I'm looking for a bacterial DNA in fish genomic DNA. Primers have proven their efficiency by bacterial DNA directly but working with tissue, It results in so many non-specific bands. I have tried temperature optimisation or working with different template concentration (not sure the higher amount of DNA would help or the lower). I even changed the amount of primers I used, time of initial denaturation and final extension. None of them helped. I doubted maybe the fact that I kept tissue samples in 96% Ethanol before DNA extraction caused a problem so I homogenised fresh tissues and again extracted but again no difference was observed.
Any idea regarding what else can be done to detect the bacteria DNA in tissue is more than appreciated.
P.S: Is it possible that bacterial circular DNA integrates fish genomic DNA after entering the tissue?

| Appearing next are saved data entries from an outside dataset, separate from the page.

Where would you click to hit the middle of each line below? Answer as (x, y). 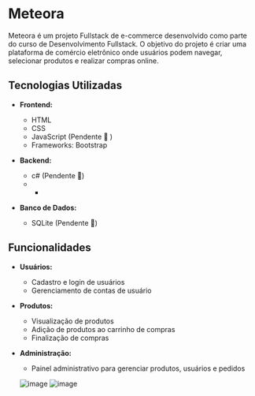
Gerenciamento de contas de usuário (91, 290)
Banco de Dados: (48, 207)
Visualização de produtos (72, 321)
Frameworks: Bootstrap (69, 145)
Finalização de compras (70, 338)
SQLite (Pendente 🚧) (65, 222)
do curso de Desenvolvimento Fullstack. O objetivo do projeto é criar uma (127, 43)
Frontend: (36, 104)

Apologies for the long explanation,
Many thanks in advance.
Dr. Negar,
This is quite a common problem while working with samples where host DNA is in abundance with respect to the target pathogen DNA. I would suggest you to do a RE digestion of an aliquot of the sample DNA extract with an enzyme that doesn not cut within your target amplicon region. This will help to fragment the host DNA, rendering them lesser effective as PCR templates, while linearization of the supercoiled bacterial DNA by RE digestion will help in increasing the sensitivity and specificity of your PCR. The selection of the RE to be used is important and should be done in a way that it has no site within your target amplicon, but has frequent cutting sites within the host DNA or other parts of the bacterial DNA. for your reference you may read the follwoing paper:
https://www.researchgate.net/publication/307559700_Datta-Mol_Diagn_Ther-2016
best wishes,
SD
Data Datta-Mol Diagn Ther-2016
the possibility of integration of bacterial DNA within the fish genome seems to be very rare, if not completely impossible. But the relative abundance of fish DNA vs. pathogen DNA seems to be the possible reason for this.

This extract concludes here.